Abstract

A physical model of thrust faulting has been constructed out of elastic foam rubber. The thrust wedge has an angle of 25°., and is forced from the back by a steel-hydraulic system of effectively infinite rigidity, analogous to the force exerted by tectonic plates. The observed particle motions show many features different from those commonly assumed in dislocation models of subduction thrusts. Interface waves associated with fault opening propagate along the thrust plane (from the back) and temporarily decouple the overlying hanging wall plate from the foot wall. Because of the geometry of the reflecting fault boundary, and the free surface (also reflecting), energy is trapped in the wedge and, as a consequence, the particle motions and energy in the hanging wall are much greater than in the foot wall.

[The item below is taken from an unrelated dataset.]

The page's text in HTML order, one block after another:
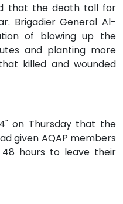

The interface wave and the energy trapped in the upper plate propagate up the wedge and break out at the toe of the thrust with a spectacular increase in motions. If this model is analogous to the real earth, it suggests that some common assumptions in dislocation modeling may be incorrect. The model may explain apparent missing energy radiated to teleseismic distances, the anomalously low number of empirical Green’s functions needed to model teleseismicp waves, and the evidence of intense shaking on the hanging wall toe of some thrust fault earthquakes. The results support the suggestion that interface waves may explain the lack of high frictional heat generation from thrust faults, and may explain the ‘paradox of large overthrusts’. The results also suggest that the seismic hazard of great subduction thrust earthquakes and continental shallow angle thrust faults might in some cases be seriously underestimated.